I said someone, somewhere is paying interest on the bank debt that $20 represents.

So what?
Pretend the Treasury prints the $20 instead of the Fed. Do you imagine the amount of debt in the world has decreased?
 
Has the liberal ever said what he wants to replace fractional reserve banking? His objection it seems to be that he lacks the IQ to understand it.

Wow, what a loaded pair of sentences. Loaded with misconceptions and false assumptions, complete with an ad hominem, maybe even two!

'the liberal'? I know some people who use that as an insult. Which is kind of funny since I'm anything but a 'liberal', or a 'conservative'. As far as I'm concerned, politics in this country is a dog-and-pony show designed to make us think our votes matter. And next time, if you have a question for me, just ask me. At least you'll get the correct information. Toddster has no idea what I want to replace the FRBS with.

Seems to me, the people who insist our money doesn't have interest attached are the ones that are IQ-challenged.
 
I said someone, somewhere is paying interest on the bank debt that $20 represents.

So what?
Pretend the Treasury prints the $20 instead of the Fed. Do you imagine the amount of debt in the world has decreased?

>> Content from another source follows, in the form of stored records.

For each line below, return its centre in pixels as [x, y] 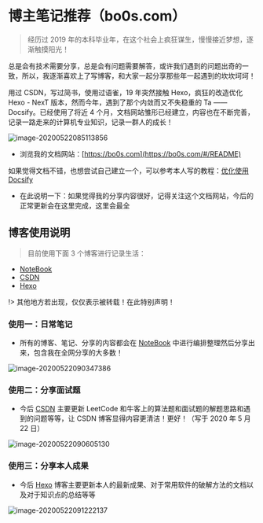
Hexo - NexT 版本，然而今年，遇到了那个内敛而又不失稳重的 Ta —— [118, 102]
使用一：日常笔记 [40, 324]
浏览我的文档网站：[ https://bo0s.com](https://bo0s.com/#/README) [130, 153]
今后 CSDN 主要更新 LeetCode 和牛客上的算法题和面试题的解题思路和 [131, 409]
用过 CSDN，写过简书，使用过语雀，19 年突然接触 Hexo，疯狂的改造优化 [126, 92]
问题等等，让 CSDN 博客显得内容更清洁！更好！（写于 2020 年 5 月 [142, 418]
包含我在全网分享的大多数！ [78, 353]
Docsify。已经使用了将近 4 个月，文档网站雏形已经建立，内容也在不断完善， [131, 112]
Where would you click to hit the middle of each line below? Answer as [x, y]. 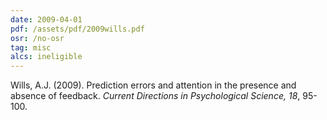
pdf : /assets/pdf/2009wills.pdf [77, 29]
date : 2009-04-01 [46, 19]
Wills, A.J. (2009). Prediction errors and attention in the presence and [153, 85]
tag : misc [31, 47]
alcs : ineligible [46, 57]
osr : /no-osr [37, 38]
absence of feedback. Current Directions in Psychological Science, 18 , [155, 96]
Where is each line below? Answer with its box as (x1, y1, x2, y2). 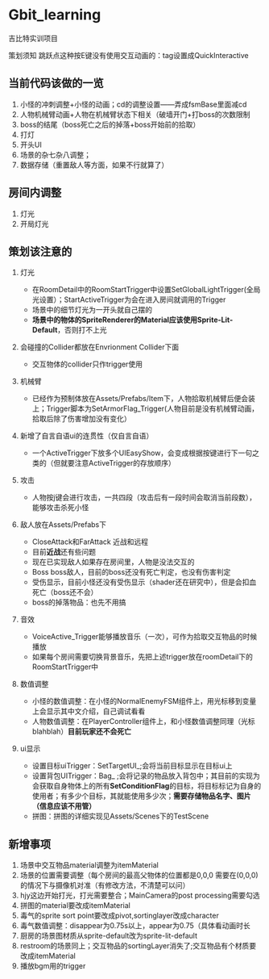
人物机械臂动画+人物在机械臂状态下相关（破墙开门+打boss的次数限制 (19, 109, 251, 119)
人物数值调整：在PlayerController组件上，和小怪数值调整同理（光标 (31, 717, 255, 726)
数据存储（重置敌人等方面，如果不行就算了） (19, 160, 169, 169)
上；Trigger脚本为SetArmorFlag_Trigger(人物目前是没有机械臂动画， (31, 404, 259, 413)
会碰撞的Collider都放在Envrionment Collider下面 (19, 342, 180, 352)
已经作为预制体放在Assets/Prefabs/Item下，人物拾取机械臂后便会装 (31, 394, 255, 404)
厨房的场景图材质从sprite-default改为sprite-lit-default (19, 931, 197, 941)
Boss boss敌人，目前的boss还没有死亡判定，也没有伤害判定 (31, 567, 231, 577)
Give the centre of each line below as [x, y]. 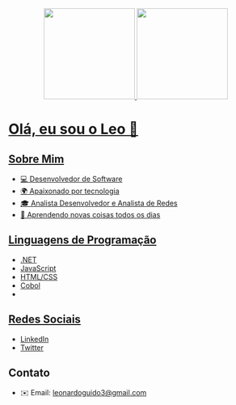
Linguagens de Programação [82, 240]
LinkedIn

Ok, so you're admitting that someone, somewhere actually is paying interest on the $20 in your pocket. That's good.

Your question is very puzzling to me because I never said debt is decreased because cash is printed. Oh wait! You're preparing another straw man! I forgot you had the tendency to do that for a sec. :tongue:

Oh, just parsed your question differently and see what you're getting at. No, I don't imagine that debt is decreased by the Treasury printing it. But debt is certainly not increased, which is the point. Except of course, if the $20 is used to pay back the national debt, then yes, debt is decreased.
 
Last edited:
I'm anything but a 'liberal', or a 'conservative'.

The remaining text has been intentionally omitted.